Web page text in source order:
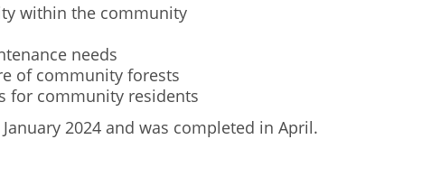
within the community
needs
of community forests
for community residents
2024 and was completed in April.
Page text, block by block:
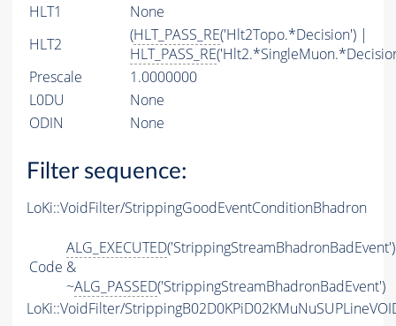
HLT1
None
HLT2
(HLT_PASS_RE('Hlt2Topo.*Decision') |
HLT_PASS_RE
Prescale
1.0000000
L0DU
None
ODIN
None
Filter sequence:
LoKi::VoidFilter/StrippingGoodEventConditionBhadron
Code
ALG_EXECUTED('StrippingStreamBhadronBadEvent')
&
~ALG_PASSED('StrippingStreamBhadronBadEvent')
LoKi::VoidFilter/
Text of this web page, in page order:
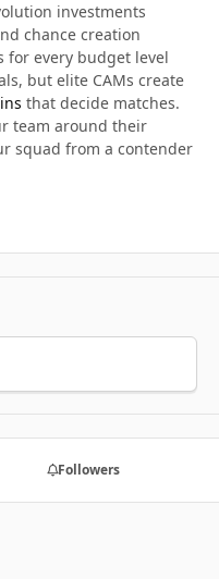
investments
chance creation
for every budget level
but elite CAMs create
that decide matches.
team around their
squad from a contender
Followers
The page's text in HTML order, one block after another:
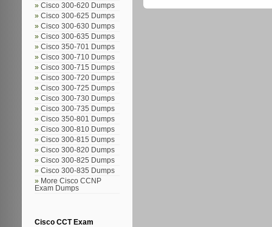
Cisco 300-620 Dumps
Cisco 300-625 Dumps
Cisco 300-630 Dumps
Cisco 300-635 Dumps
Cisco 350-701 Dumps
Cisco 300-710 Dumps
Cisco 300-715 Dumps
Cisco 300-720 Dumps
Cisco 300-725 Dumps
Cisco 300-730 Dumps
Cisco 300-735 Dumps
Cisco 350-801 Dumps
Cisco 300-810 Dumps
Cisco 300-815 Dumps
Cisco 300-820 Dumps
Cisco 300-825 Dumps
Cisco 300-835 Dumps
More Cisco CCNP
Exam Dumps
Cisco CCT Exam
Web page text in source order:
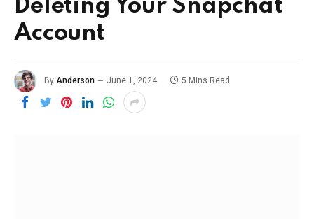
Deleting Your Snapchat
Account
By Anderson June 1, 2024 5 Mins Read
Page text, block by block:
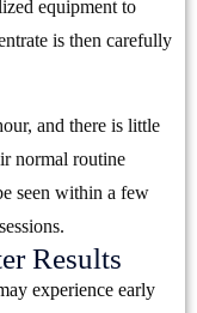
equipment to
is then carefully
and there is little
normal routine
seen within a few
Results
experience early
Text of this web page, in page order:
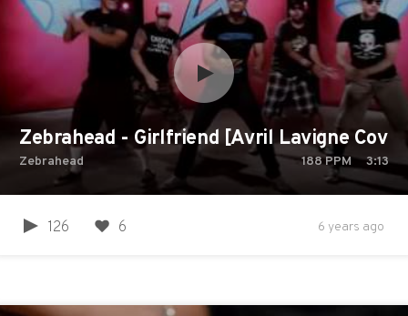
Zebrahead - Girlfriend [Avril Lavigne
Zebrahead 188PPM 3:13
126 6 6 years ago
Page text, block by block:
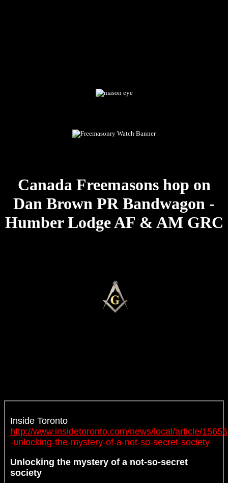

◇ ◇ ◇

Problem to solve
Once the pictures are set aside, reproduce the records in full and exactly.

Answer to the exercise
Web page text in source order:
within the community
needs
of community forests
for community residents
2024 and was completed in April.
Page text, block by block:
HLT1
None
HLT2
(HLT_PASS_RE('Hlt2Topo.*Decision') |
HLT_PASS_RE
Prescale
1.0000000
L0DU
None
ODIN
None
Filter sequence:
LoKi::VoidFilter/StrippingGoodEventConditionBhadron
Code
ALG_EXECUTED('StrippingStreamBhadronBadEvent')
&
~ALG_PASSED('StrippingStreamBhadronBadEvent')
LoKi::VoidFilter/
Text of this web page, in page order:
investments
chance creation
for every budget level
but elite CAMs create
that decide matches.
team around their
squad from a contender
Followers
The page's text in HTML order, one block after another:
Cisco 300-620 Dumps
Cisco 300-625 Dumps
Cisco 300-630 Dumps
Cisco 300-635 Dumps
Cisco 350-701 Dumps
Cisco 300-710 Dumps
Cisco 300-715 Dumps
Cisco 300-720 Dumps
Cisco 300-725 Dumps
Cisco 300-730 Dumps
Cisco 300-735 Dumps
Cisco 350-801 Dumps
Cisco 300-810 Dumps
Cisco 300-815 Dumps
Cisco 300-820 Dumps
Cisco 300-825 Dumps
Cisco 300-835 Dumps
More Cisco CCNP
Exam Dumps
Cisco CCT Exam
Web page text in source order:
Deleting Your Snapchat
Account
By Anderson June 1, 2024 5 Mins Read
Page text, block by block:
equipment to
is then carefully
and there is little
normal routine
seen within a few
Results
experience early
Text of this web page, in page order:
Zebrahead - Girlfriend [Avril Lavigne
Zebrahead 188PPM 3:13
126 6 6 years ago
Page text, block by block:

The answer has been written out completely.